Eine Veranstaltung am 7. Mai in Bern zum Internationalen Tag der Familienvielfalt bot die Chance, sich einen Einblick zu verschaffen, wie Regenbogenfamilien über ihre mangelnde Repräsentation in den Schweizer Medien denken.

"Es würde der Gesellschaft helfen, eine vielfältigere Perspektive zu haben. Egal wo immer man auch hingeht, sei es zum Arzt, in den Kindergarten, man muss sich immer wieder erklären", sagte Sabine, die zwei junge Söhne hat.

"Es würde helfen, wenn die traditionellen Massenmedien ein positiveres Bild zeigen würden. [Programme] müssen sich nicht unbedingt auf Regenbogenfamilien konzentrieren, aber auf die Tatsache, dass es verschiedene Familienformen gibt. Wie in Grey's Anatomy, wo zwei Frauen mit sehr allgemeinen Themen konfrontiert waren, die jede Familie durchmacht."

Wenig Rollenmodelle für Menschen in Regenbogenfamilien

Maike, die eine junge Tochter hat, erklärte, es sei eine Schande, dass es kaum Rollenmodelle für Regenbogenfamilien gebe: "Wo sind Leute wie ich?"

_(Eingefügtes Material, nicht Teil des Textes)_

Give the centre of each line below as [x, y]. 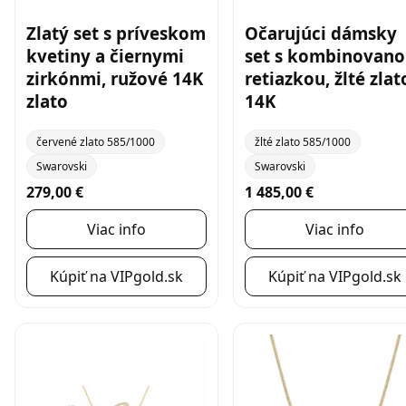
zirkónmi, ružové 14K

Sie denke aber, dass die Dinge sich in die richtige Richtung bewegten. "Noch vor drei, vier Jahren fand man auf dem Internet kaum Informationen [über Regenbogenfamilien]." Jetzt gehe es jeden Monat voran.

"Es wäre schön, würden Regenbogenfamilien als ganz normale Familien betrachtet, mit ganz normalen Problemen. Es gibt heute schon verschiedenste Familienmodelle: Geschiedene Eltern, allein erziehende Eltern, Kinder, die mit ihren Grosseltern aufwachsen... Über unsere Welt beginnen die Leute aber erst, sich Tausende von Fragen zu stellen."